Aim of the task:
Go through the material and pull out every line with the string "jazdy" in it.

Data records:
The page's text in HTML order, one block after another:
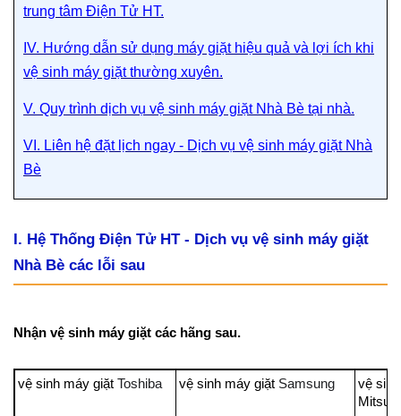
trung tâm Điện Tử HT.
IV. Hướng dẫn sử dụng máy giặt hiệu quả và lợi ích khi
vệ sinh máy giặt thường xuyên.
V. Quy trình dịch vụ vệ sinh máy giặt Nhà Bè tại nhà.
VI. Liên hệ đặt lịch ngay - Dịch vụ vệ sinh máy giặt Nhà
Bè
I. Hệ Thống Điện Tử HT - Dịch vụ vệ sinh máy giặt
Nhà Bè các lỗi sau
Nhận vệ sinh máy giặt các hãng sau.
vệ sinh máy giặtToshiba vệ sinh máy giặt Samsung
vệ
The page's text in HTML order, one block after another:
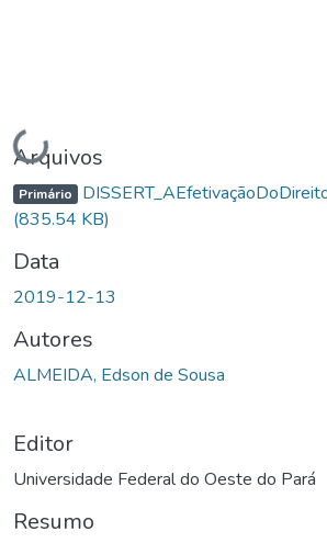
Carregando...
Arquivos
Primário
(835.54 KB)
Data
2019-12-13
Autores
ALMEIDA, Edson de Sousa
Editor
Universidade Federal do Oeste do Pará
Resumo
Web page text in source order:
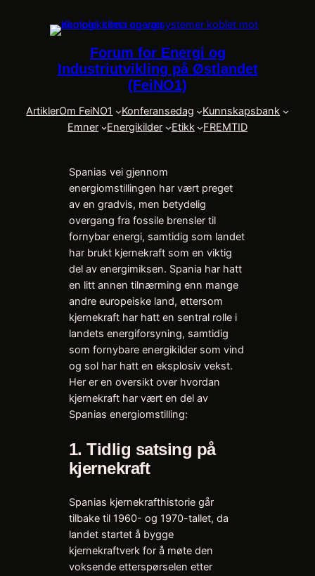
Forum for Energi og
Industriutvikling på Østlandet
(FeiNO1)
ArtiklerOm FeiNO1 Konferansedag
Kunnskapsbank
Emner
Energikilder Etikk FREMTID
Spanias vei gjennom
energiomstillingen har vært preget
av en gradvis, men betydelig
overgang fra fossile brensler til
fornybar energi, samtidig som landet
har brukt kjernekraft som en viktig
del av energimiksen. Spania har hatt
en litt annen tilnærming enn mange
andre europeiske land, ettersom
kjernekraft har hatt en sentral rolle i
landets energiforsyning, samtidig
som fornybare energikilder som vind
og sol har hatt en eksplosiv vekst.
Her er en oversikt over hvordan
kjernekraft har vært en del av
Spanias energiomstilling:
1.Tidlig satsing på
kjernekraft
Spanias kjernekrafthistorie går
tilbake til 1960- og 1970-tallet, da
landet startet å bygge
kjernekraftverk for å møte den
voksende etterspørselen etter
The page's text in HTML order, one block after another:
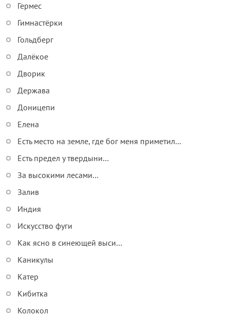
Гермес
Гимнастёрки
Гольдберг
Далёкое
Дворик
Держава
Доницепи
Елена
Есть место на земле, где бог меня приметил…
Есть предел у твердыни…
За высокими лесами…
Залив
Индия
Искусство фуги
Как ясно в синеющей выси…
Каникулы
Катер
Кибитка
Колокол
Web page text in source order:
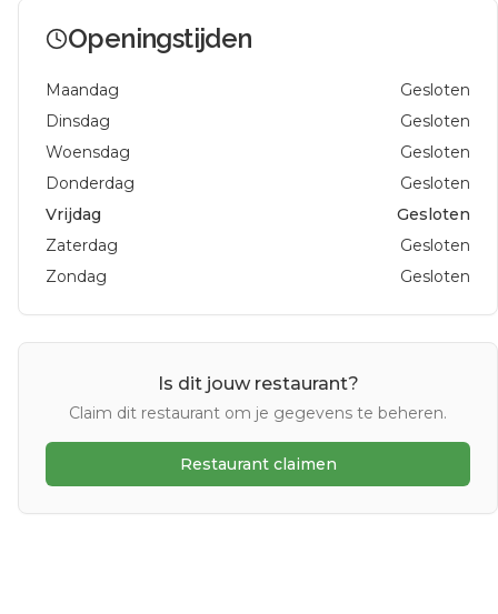
Openingstijden
Maandag
Gesloten
Dinsdag
Gesloten
Woensdag
Gesloten
Donderdag
Gesloten
Vrijdag
Gesloten
Zaterdag
Gesloten
Zondag
Gesloten
Is dit jouw restaurant?
Claim dit restaurant om je gegevens te beheren.
Restaurant claimen
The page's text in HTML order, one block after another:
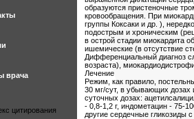
врача
образуются пристеночные
кровообращения. При
группы Коксаки и др. ),
подострым и хроническим
в острой стадии миокардита
ишемические (в отсутствие
Дифференциальный диагноз
возраста),
Лечение
Режим, как правило,
30 мг/сут, в убывающих
суточных дозах:
- 0,8-1,2 г, индометацин - 75-
другие сердечные гликозиды
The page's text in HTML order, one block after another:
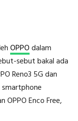
OPPOdalam
sebut bakal ada
Reno3 5G dan
smartphone
OPPO Enco Free,
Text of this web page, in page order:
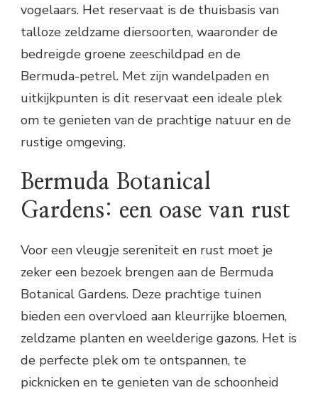
vogelaars. Het reservaat is de thuisbasis van
talloze zeldzame diersoorten, waaronder de
bedreigde groene zeeschildpad en de
Bermuda-petrel. Met zijn wandelpaden en
uitkijkpunten is dit reservaat een ideale plek
om te genieten van de prachtige natuur en de
rustige omgeving.
Bermuda Botanical
Gardens: een oase van rust
Voor een vleugje sereniteit en rust moet je
zeker een bezoek brengen aan de Bermuda
Botanical Gardens. Deze prachtige tuinen
bieden een overvloed aan kleurrijke bloemen,
zeldzame planten en weelderige gazons. Het is
de perfecte plek om te ontspannen, te
picknicken en te genieten van de schoonheid
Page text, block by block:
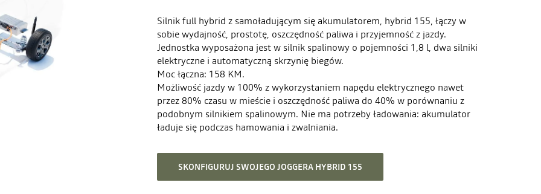
Silnik full hybrid z samoładującym się akumulatorem, hybrid 155, łączy w
sobie wydajność, prostotę, oszczędność paliwa i przyjemność z jazdy.
Jednostka wyposażona jest w silnik spalinowy o pojemności 1,8 l, dwa silniki
elektryczne i automatyczną skrzynię biegów.
Moc łączna: 158 KM.
Możliwość jazdy w 100% z wykorzystaniem napędu elektrycznego nawet
przez 80% czasu w mieście i oszczędność paliwa do 40% w porównaniu z
podobnym silnikiem spalinowym. Nie ma potrzeby ładowania: akumulator
ładuje się podczas hamowania i zwalniania.
SKONFIGURUJ SWOJEGO JOGGERA HYBRID 155
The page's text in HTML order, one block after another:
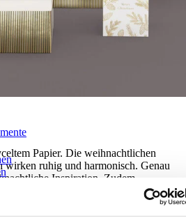
Papier. Die weihnachtlichen
ruhig und harmonisch. Genau
Inspiration. Zudem
mit den Stewo Mindful Produkten
an die Umwelt.
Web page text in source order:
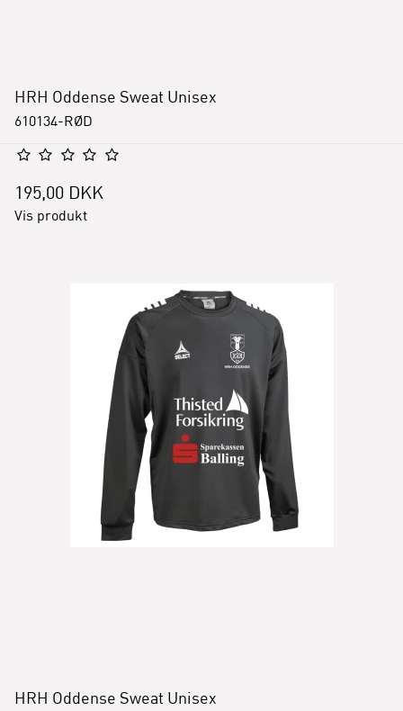
HRH Oddense Sweat Unisex
610134-RØD
195,00 DKK
Vis produkt
HRH Oddense Sweat Unisex
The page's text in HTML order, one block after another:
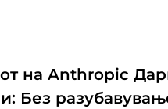
на Anthropic
Без
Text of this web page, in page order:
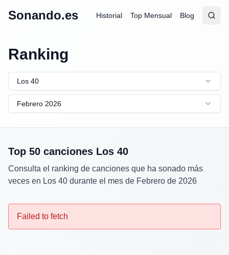
Sonando.es Historial Top Mensual Blog
Abrir
Ranking
Los 40
Febrero 2026
Top 50 canciones Los 40
Consulta el ranking de canciones que ha sonado más
veces en Los 40 durante el mes de Febrero de 2026
Failed to fetch

Solution for this task:
sobie wydajność, prostotę, oszczędność paliwa i przyjemność z jazdy.
Możliwość jazdy w 100% z wykorzystaniem napędu elektrycznego nawet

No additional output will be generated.